-- Problem to solve --
Write out only the lines from the start of the entries up to and including the line with "our values are"; please skip the pictures.

-- Dataset extract --

━━━━━━━━━━━━━━━━

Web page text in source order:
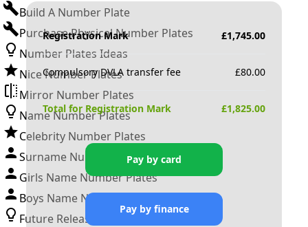
Build A Number Plate
Purchase Physical Number Plates
Number Plates Ideas
Nice Number Plates
Mirror Number Plates
Name Number Plates
Celebrity Number Plates
Surname Number Plates
Girls Name Number Plates
Boys Name Number Plates
Future Releases
Registration Mark £1,745.00
Compulsory DVLA transfer fee £80.00
Total for Registration Mark £1,825.00
Pay by card
Pay by finance
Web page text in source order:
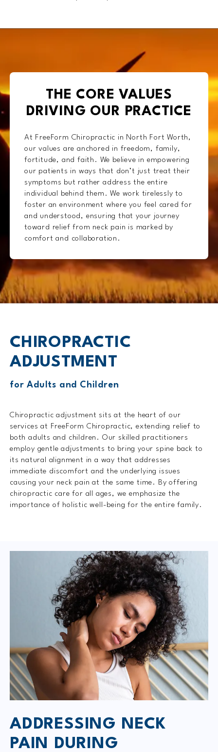
THE CORE VALUES
DRIVING OUR PRACTICE
At FreeForm Chiropractic in North Fort Worth,
our values are anchored in freedom, family,
fortitude, and faith. We believe in empowering
our patients in ways that don’t just treat their
symptoms but rather address the entire
individual behind them. We work tirelessly to
foster an environment where you feel cared for
and understood, ensuring that your journey
toward relief from neck pain is marked by
comfort and collaboration.
CHIROPRACTIC
ADJUSTMENT
for Adults and Children
Chiropractic adjustment sits at the heart of our
services at FreeForm Chiropractic, extending relief to
both adults and children. Our skilled practitioners
employ gentle adjustments to bring your spine back to
its natural alignment in a way that addresses
immediate discomfort and the underlying issues
causing your neck pain at the same time. By offering
chiropractic care for all ages, we emphasize the
importance of holistic well-being for the entire family.
ADDRESSING NECK
PAIN DURING
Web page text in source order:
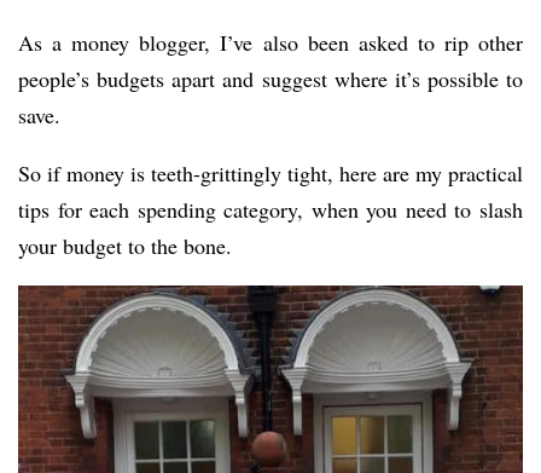
As a money blogger, I’ve also been asked to rip other
people’s budgets apart and suggest where it’s possible to
save.
So if money is teeth-grittingly tight, here are my practical
tips for each spending category, when you need to slash
your budget to the bone.
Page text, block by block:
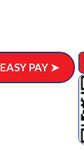
EASY PAY ➤
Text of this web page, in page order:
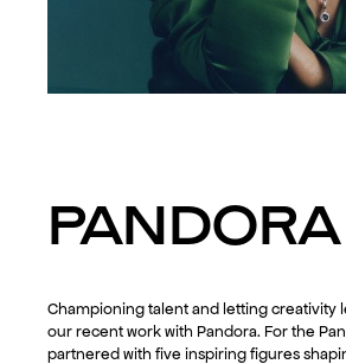
PANDORA
Championing talent and letting creativity
our recent work with Pandora. For the
partnered with five inspiring figures
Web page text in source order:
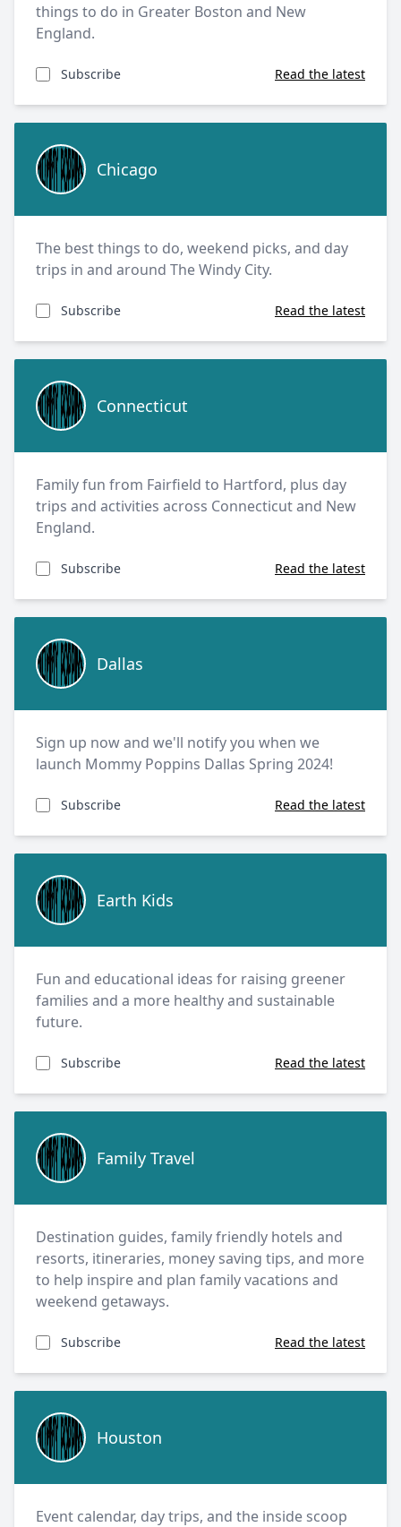
things to do in Greater Boston and New
England.
Subscribe Read the latest
Chicago
Chicago
The best things to do, weekend picks, and day
trips in and around The Windy City.
Subscribe Read the latest
Connecticut
Connecticut
Family fun from Fairfield to Hartford, plus day
trips and activities across Connecticut and New
England.
Subscribe Read the latest
Dallas
Dallas
Sign up now and we'll notify you when we
launch Mommy Poppins Dallas Spring 2024!
Subscribe Read the latest
Earth Kids
Earth Kids
Fun and educational ideas for raising greener
families and a more healthy and sustainable
future.
Subscribe Read the latest
Family Travel
Family Travel
Destination guides, family friendly hotels and
resorts, itineraries, money saving tips, and more
to help inspire and plan family vacations and
weekend getaways.
Subscribe Read the latest
Houston
Houston
Event calendar, day trips, and the inside scoop
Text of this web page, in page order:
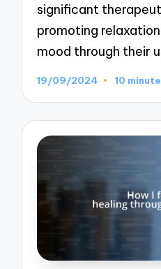
significant
promoting
mood through their
19/09/2024 10
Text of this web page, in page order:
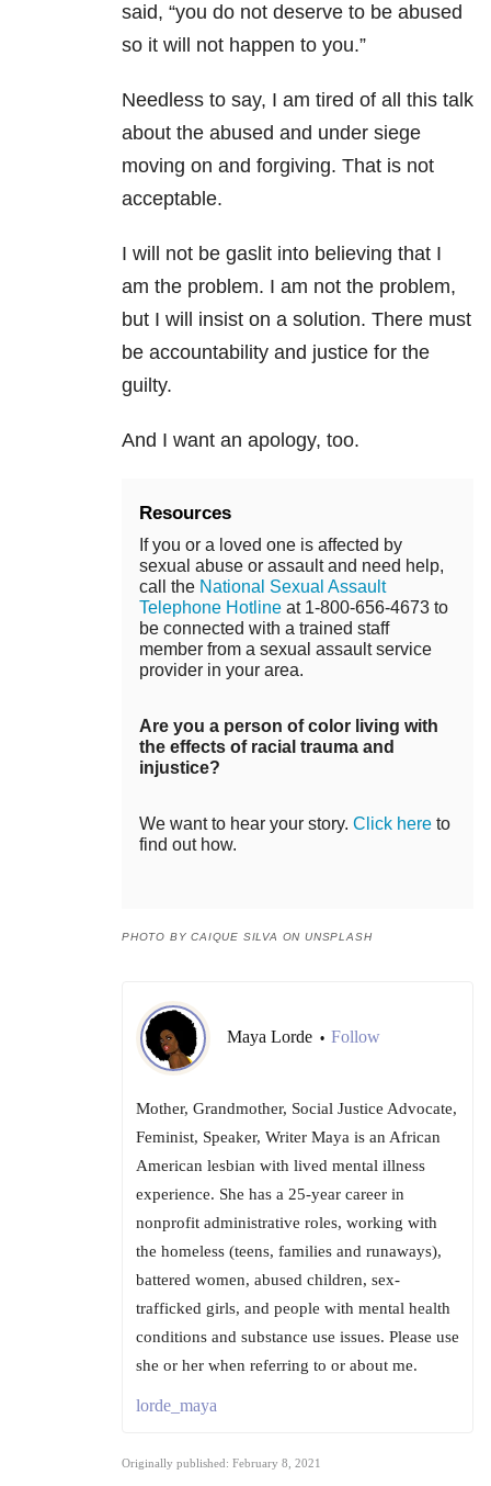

━━━━━━━━━━━━━━━━

-- Solution to this task --
Web page text in source order:
Build A Number Plate
Purchase Physical Number Plates
Number Plates Ideas
Nice Number Plates
Mirror Number Plates
Name Number Plates
Celebrity Number Plates
Surname Number Plates
Girls Name Number Plates
Boys Name Number Plates
Future Releases
Registration Mark £1,745.00
Compulsory DVLA transfer fee £80.00
Total for Registration Mark £1,825.00
Pay by card
Pay by finance
Web page text in source order:
THE CORE VALUES
DRIVING OUR PRACTICE
At FreeForm Chiropractic in North Fort Worth,
our values are anchored in freedom, family,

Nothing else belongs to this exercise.